With no annotations provided, the description carries the full burden of behavioral disclosure. It mentions that the tool returns 'Dict with map information and URL', which hints at output format, but lacks details on authentication needs, rate limits, error conditions, or whether it's a read-only operation. For a tool that generates images (potentially resource-intensive), this is a significant gap in transparency.

Agents need to know what a tool does to the world before calling it. Descriptions should go beyond structured annotations to explain consequences.

Conciseness5/5

Is the description appropriately sized, front-loaded, and free of redundancy?

The description is well-structured and appropriately sized. It starts with a clear purpose statement, followed by a bullet-point list of parameters with brief explanations, and ends with return information. Every sentence earns its place, with no redundant or verbose content.

Shorter descriptions cost fewer tokens and are easier for agents to parse. Every sentence should earn its place.

Completeness3/5

Given the tool's complexity, does the description cover enough for an agent to succeed on first attempt?

Given the tool's complexity (6 parameters, no annotations, no output schema), the description is moderately complete. It covers parameter semantics effectively but lacks behavioral context (e.g., performance implications, error handling). Without an output schema, the return statement ('Dict with map information and URL') is vague, leaving the agent uncertain about the exact response structure.

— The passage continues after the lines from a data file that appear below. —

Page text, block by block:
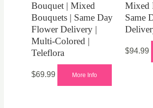
Bouquet | Mixed
Bouquets | Same Day
Flower Delivery |
Multi-Colored |
Teleflora
$69.99 More Info
Mixed
Same
$94.99
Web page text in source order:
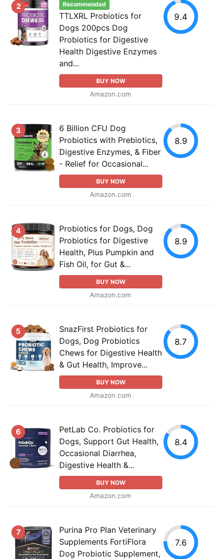
2 Recommended
TTLXRL Probiotics for
Dogs 200pcs Dog
Probiotics for Digestive
Health Digestive Enzymes
and...
BUY NOW
Amazon.com
9.4
3
6 Billion CFU Dog
Probiotics with Prebiotics,
Digestive Enzymes, & Fiber
- Relief for Occasional...
BUY NOW
Amazon.com
8.9
4
Probiotics for Dogs, Dog
Probiotics for Digestive
Health, Plus Pumpkin and
Fish Oil, for Gut &...
BUY NOW
Amazon.com
8.9
5
SnazFirst Probiotics for
Dogs, Dog Probiotics
Chews for Digestive Health
& Gut Health, Improve...
BUY NOW
Amazon.com
8.7
6
PetLab Co. Probiotics for
Dogs, Support Gut Health,
Occasional Diarrhea,
Digestive Health &...
BUY NOW
Amazon.com
8.4
7
Purina Pro Plan Veterinary
Supplements FortiFlora
Dog Probiotic Supplement,
7.6
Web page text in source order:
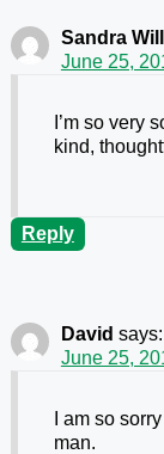
Sandra
June 25,
I’m so very
kind,
Reply
David says:
June 25,
I am so
man.
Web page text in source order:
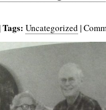
|Tags: Uncategorized |

Complex tools with many parameters or behaviors need more documentation. Simple tools need less. This dimension scales expectations accordingly.

Parameters4/5

Does the description clarify parameter syntax, constraints, interactions, or defaults beyond what the schema provides?

The description adds substantial meaning beyond the input schema, which has 0% description coverage. It explains each parameter's purpose (e.g., 'layers: List of layers to include (format: workspace:layer)', 'bbox: Bounding box [minx, miny, maxx, maxy]'), including format hints and optionality. This compensates well for the schema's lack of descriptions, though it doesn't cover all nuances like default values or null handling.

Input schemas describe structure but not intent. Descriptions should explain non-obvious parameter relationships and valid value ranges.

Purpose4/5

Does the description clearly state what the tool does and how it differs from similar tools?

The description clearly states the tool's purpose: 'Generate a map image using WMS GetMap.' It specifies the verb ('generate') and resource ('map image'), and mentions the underlying protocol (WMS GetMap). However, it doesn't explicitly differentiate from sibling tools like 'query_features' or 'get_layer_info', which might also involve map-related operations.

Agents choose between tools based on descriptions. A clear purpose with a specific verb and resource helps agents select the right tool.

Usage Guidelines2/5

Does the description explain when to use this tool, when not to, or what alternatives exist?

The description provides no guidance on when to use this tool versus alternatives. It doesn't mention sibling tools like 'query_features' (which might retrieve specific data) or 'get_layer_info' (which might provide metadata), leaving the agent to infer usage context. There are no explicit when/when-not instructions or named alternatives.

Agents often have multiple tools that could apply. Explicit usage guidance like "use X instead of Y when Z" prevents misuse.